Unfortunately the patient is not very interested in being cured. The current arrangements suit the major political parties and the professional political class very well. Although the treatments for the disease are well known, and voters strongly support them, the list of excuses for inactivity just gets longer.
History suggests that major institutional changes mostly happen only when there is an ongoing public scandal. Damning auditor-general reports aren’t enough. Only the nightly theatre of cross-examination at a royal commission or an independent corruption commission leads to voters focusing on institutional change rather than their usual concerns of jobs, health and education.

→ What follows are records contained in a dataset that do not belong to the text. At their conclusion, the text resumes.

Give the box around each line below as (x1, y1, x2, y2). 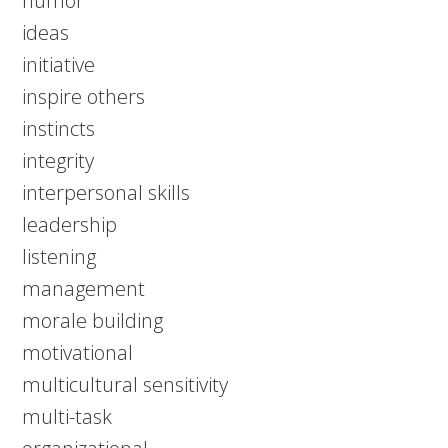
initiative (22, 51, 96, 78)
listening (22, 243, 97, 270)
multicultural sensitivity (22, 371, 229, 398)
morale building (22, 307, 164, 334)
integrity (22, 147, 95, 174)
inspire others (22, 83, 146, 110)
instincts (22, 115, 96, 142)
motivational (22, 339, 134, 366)
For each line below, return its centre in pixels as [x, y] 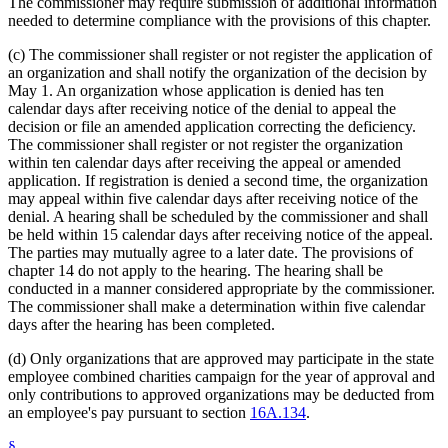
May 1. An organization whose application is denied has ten [196, 91]
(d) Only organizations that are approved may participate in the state [221, 359]
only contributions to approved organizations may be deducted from [221, 395]
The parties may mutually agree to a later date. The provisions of [210, 253]
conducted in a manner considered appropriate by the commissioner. [221, 289]
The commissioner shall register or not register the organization [205, 145]
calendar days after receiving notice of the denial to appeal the [202, 109]
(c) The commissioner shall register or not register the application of [220, 55]
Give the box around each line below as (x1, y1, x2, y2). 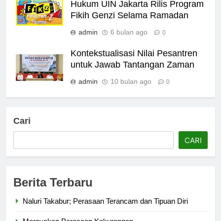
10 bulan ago (110, 77, 151, 85)
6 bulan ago (110, 28, 147, 36)
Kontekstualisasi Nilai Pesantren (71, 48, 197, 58)
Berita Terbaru (13, 175, 93, 189)
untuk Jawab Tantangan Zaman (71, 59, 194, 70)
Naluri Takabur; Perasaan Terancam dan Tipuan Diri (23, 196, 188, 205)
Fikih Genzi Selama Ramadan (71, 10, 188, 20)
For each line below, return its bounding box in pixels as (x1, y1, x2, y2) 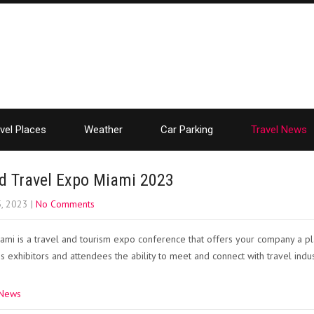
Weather (84, 123, 123, 136)
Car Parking (161, 123, 213, 136)
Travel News (251, 123, 307, 136)
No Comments (36, 198, 95, 210)
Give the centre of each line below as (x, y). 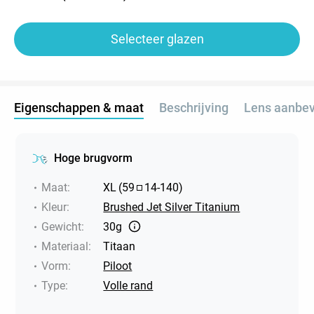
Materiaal (65, 246)
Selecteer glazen (157, 39)
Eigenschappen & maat (79, 107)
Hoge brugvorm (94, 158)
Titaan (120, 246)
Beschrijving (194, 107)
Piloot (118, 266)
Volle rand (128, 285)
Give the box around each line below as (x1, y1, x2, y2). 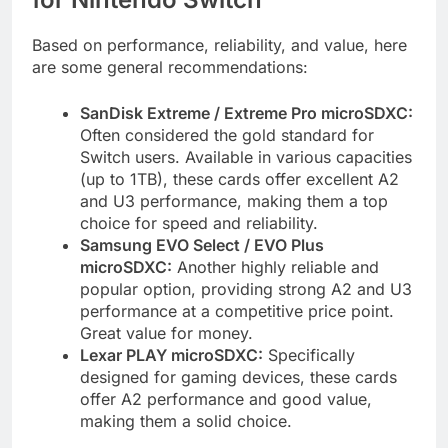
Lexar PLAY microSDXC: (80, 344, 263, 365)
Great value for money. (80, 322, 253, 343)
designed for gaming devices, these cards (80, 366, 397, 387)
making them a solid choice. (80, 410, 292, 431)
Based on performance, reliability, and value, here (32, 34, 407, 55)
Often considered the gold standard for (80, 124, 374, 145)
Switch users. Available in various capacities (80, 146, 412, 167)
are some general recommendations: (32, 56, 308, 77)
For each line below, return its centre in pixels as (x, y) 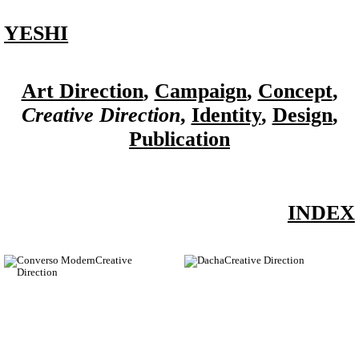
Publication (179, 139)
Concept (295, 91)
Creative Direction (101, 115)
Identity (226, 115)
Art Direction (82, 91)
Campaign (200, 91)
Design (302, 115)
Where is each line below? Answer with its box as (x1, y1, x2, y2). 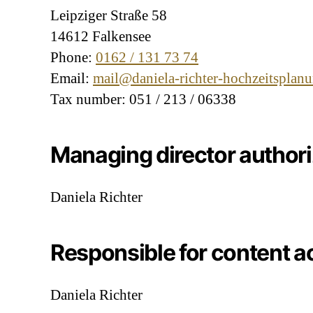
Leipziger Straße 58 (50, 7, 167, 24)
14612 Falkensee (50, 28, 151, 45)
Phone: (50, 49, 96, 66)
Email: (50, 70, 93, 87)
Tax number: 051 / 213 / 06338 (50, 91, 236, 108)
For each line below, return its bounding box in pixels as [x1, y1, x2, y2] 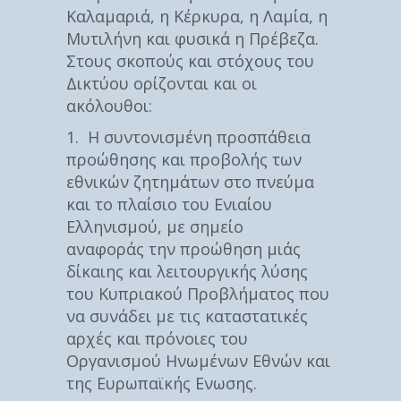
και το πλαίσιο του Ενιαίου [66, 192, 272, 215]
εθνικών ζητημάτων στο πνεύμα [66, 170, 314, 192]
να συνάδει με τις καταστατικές [66, 304, 308, 327]
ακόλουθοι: [66, 94, 152, 116]
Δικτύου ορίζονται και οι [66, 72, 257, 94]
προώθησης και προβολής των [66, 148, 302, 170]
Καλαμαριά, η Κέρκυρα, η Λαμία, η [66, 4, 328, 27]
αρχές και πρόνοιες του [66, 327, 248, 349]
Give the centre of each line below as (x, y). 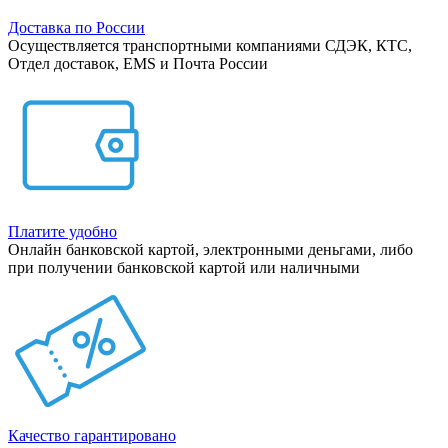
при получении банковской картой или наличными (184, 267)
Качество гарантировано (92, 435)
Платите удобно (62, 231)
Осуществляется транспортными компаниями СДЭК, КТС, (210, 45)
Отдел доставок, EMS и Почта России (138, 63)
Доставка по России (76, 27)
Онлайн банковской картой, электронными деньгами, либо (210, 249)
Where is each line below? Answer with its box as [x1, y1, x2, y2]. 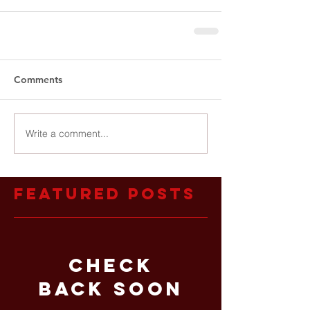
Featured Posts [14, 184, 196, 204]
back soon [38, 277, 183, 301]
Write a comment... [26, 127, 109, 140]
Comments [14, 73, 62, 86]
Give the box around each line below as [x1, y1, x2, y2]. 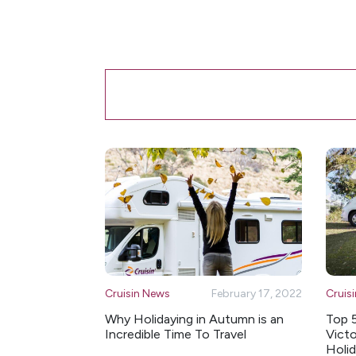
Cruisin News [105, 287, 170, 301]
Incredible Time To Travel [105, 327, 246, 342]
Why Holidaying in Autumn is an [105, 311, 284, 327]
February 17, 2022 [211, 287, 302, 301]
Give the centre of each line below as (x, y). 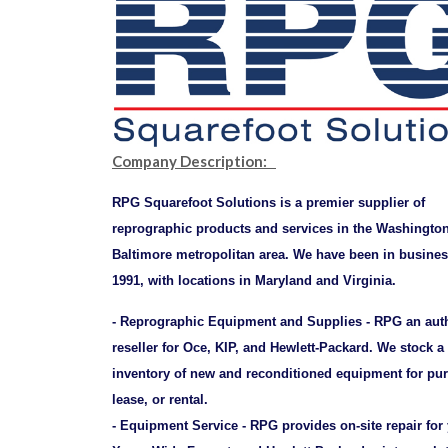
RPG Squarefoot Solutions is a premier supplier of (268, 203)
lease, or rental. (160, 400)
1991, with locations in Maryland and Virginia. (254, 281)
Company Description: (194, 161)
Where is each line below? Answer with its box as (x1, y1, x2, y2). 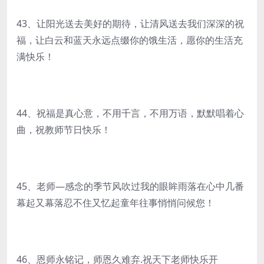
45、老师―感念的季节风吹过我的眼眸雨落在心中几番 (16, 180, 244, 193)
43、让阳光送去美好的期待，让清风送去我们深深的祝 (16, 17, 244, 30)
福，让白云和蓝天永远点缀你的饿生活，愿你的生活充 (16, 34, 243, 47)
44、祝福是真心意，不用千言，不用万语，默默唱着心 (16, 107, 244, 120)
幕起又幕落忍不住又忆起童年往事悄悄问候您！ (16, 196, 214, 209)
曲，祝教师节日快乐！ (16, 123, 111, 136)
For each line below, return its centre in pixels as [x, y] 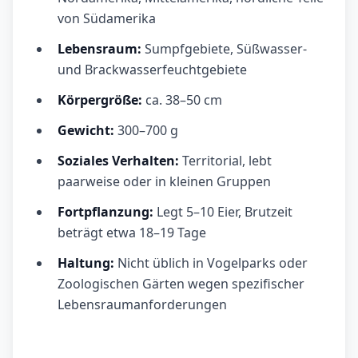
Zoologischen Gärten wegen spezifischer [181, 284]
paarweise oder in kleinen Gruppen [164, 182]
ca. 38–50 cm [182, 100]
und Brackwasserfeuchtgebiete [152, 70]
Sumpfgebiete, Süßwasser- [224, 49]
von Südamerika [107, 19]
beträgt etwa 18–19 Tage [132, 233]
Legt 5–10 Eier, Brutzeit [223, 212]
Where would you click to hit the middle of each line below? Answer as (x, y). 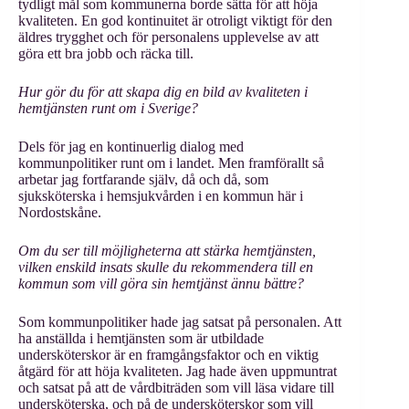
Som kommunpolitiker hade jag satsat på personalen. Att (180, 322)
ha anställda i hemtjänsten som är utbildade (141, 338)
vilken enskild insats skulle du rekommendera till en (166, 267)
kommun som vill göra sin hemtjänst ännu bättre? (161, 283)
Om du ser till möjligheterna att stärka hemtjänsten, (167, 251)
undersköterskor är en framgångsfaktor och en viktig (168, 355)
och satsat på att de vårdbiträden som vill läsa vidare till (176, 388)
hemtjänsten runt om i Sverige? (108, 108)
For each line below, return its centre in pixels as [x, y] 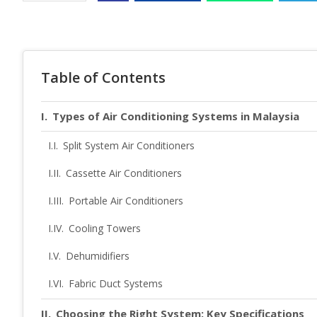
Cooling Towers [104, 228]
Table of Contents [103, 77]
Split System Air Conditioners [128, 145]
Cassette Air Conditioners [123, 173]
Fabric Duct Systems [115, 283]
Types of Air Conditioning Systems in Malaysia [176, 116]
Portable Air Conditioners [126, 200]
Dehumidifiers [97, 255]
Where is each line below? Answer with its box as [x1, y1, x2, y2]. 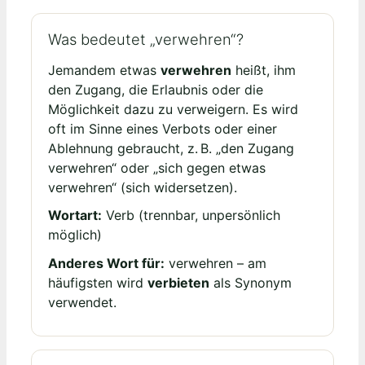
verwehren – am [165, 254, 266, 271]
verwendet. [48, 293, 117, 310]
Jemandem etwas [48, 62, 161, 79]
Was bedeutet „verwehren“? [48, 30, 244, 49]
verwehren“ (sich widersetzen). [48, 179, 237, 196]
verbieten [147, 274, 209, 291]
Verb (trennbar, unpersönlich [102, 207, 280, 224]
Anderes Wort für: [48, 254, 165, 271]
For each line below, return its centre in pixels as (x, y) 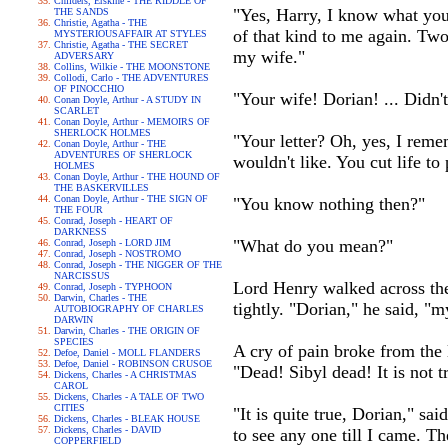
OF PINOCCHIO (89, 88)
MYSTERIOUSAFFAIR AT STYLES (130, 33)
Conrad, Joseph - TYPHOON (113, 286)
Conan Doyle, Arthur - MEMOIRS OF (132, 121)
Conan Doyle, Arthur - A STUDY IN (127, 99)
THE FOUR (78, 209)
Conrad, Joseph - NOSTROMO (117, 253)
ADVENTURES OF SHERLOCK (123, 154)
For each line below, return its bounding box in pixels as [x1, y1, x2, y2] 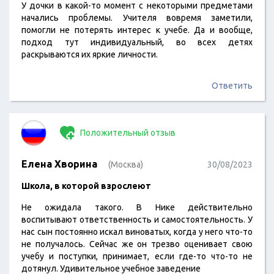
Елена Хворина [21, 158, 97, 169]
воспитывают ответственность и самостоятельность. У [21, 215, 253, 224]
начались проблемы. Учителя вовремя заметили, [21, 13, 253, 23]
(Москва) [108, 160, 143, 169]
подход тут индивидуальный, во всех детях [21, 37, 253, 47]
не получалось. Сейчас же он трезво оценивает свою [21, 239, 253, 249]
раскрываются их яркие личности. [21, 50, 158, 59]
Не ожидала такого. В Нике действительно [21, 202, 253, 212]
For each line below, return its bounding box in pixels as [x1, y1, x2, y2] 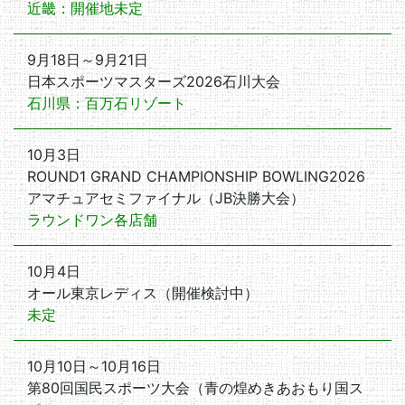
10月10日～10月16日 [27, 357, 161, 375]
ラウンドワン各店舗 [27, 211, 157, 229]
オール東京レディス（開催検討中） [27, 284, 259, 302]
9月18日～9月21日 [27, 51, 148, 69]
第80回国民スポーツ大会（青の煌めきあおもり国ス [27, 379, 363, 397]
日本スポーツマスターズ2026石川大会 [27, 72, 280, 90]
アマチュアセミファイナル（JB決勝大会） [27, 189, 305, 207]
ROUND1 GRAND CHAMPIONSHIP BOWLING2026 [27, 167, 365, 185]
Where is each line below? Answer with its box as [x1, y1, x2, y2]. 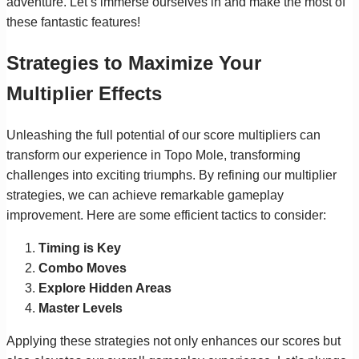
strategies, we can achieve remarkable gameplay [6, 188, 284, 202]
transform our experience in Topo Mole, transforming [6, 147, 301, 162]
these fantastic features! [6, 14, 140, 29]
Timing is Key [38, 240, 121, 255]
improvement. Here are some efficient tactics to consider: [6, 208, 326, 222]
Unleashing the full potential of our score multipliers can [6, 127, 321, 142]
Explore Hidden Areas [38, 280, 171, 295]
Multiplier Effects [6, 82, 162, 104]
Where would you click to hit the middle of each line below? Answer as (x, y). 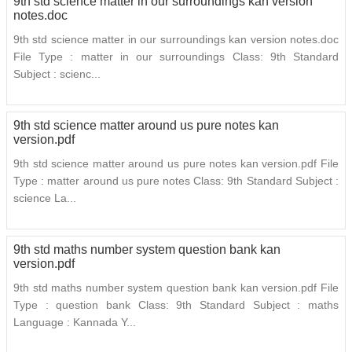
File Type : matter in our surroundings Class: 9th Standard (176, 57)
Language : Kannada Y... (75, 323)
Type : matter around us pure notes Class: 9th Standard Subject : (176, 181)
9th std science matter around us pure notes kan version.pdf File (176, 164)
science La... (45, 198)
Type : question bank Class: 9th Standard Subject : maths (176, 305)
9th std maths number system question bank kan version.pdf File (176, 288)
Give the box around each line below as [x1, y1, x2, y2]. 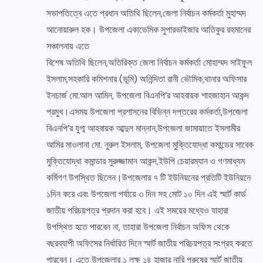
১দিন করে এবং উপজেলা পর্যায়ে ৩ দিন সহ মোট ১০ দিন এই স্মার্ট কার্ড [46, 188, 246, 201]
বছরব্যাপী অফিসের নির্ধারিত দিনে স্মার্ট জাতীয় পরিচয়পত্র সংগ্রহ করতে [46, 237, 252, 250]
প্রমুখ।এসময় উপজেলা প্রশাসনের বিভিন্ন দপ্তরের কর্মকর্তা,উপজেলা [46, 106, 248, 119]
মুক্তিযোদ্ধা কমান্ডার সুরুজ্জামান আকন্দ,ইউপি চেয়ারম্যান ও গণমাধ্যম [46, 155, 245, 168]
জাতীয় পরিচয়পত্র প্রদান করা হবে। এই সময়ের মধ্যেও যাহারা [46, 204, 228, 217]
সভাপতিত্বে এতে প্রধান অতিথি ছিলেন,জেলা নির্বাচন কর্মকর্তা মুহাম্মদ [46, 7, 246, 20]
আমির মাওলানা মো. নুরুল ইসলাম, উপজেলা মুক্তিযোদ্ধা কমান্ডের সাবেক [46, 139, 254, 151]
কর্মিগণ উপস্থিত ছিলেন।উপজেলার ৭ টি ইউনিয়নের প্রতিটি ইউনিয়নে [46, 171, 251, 184]
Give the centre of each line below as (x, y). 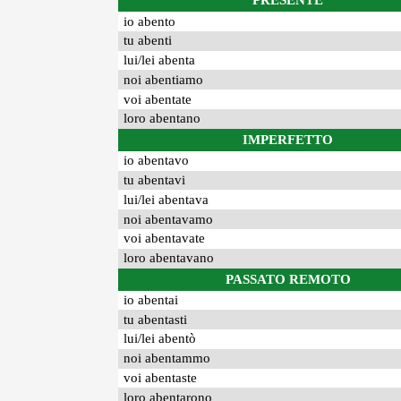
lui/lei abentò (160, 339)
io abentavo (157, 161)
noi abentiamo (164, 79)
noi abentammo (167, 358)
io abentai (151, 299)
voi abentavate (165, 239)
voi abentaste (161, 378)
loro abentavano (169, 258)
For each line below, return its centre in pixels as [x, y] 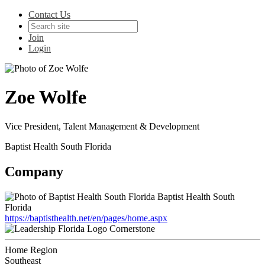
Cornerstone [132, 228]
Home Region [31, 250]
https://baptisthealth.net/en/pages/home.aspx [86, 218]
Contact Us [49, 14]
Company [34, 171]
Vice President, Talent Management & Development [102, 126]
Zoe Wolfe [46, 97]

So the most likely path to change is for independent and minor-party members of parliament to insist on institutional reforms when they hold the balance of power. That’s how we got the Parliamentary Budget Office, the most significant institutional reform of the past fifteen years. And it’s an increasingly plausible scenario as the vote for minor parties and independents marches upwards, not least because voters are losing trust that the traditional parties are putting the public interest ahead of their own.
Shibboleths are a cancer eating away at good government. We need institutional change to weaken their tightening grip on our political class. Otherwise, many policy reforms that would benefit the country will continue to sit on the shelf.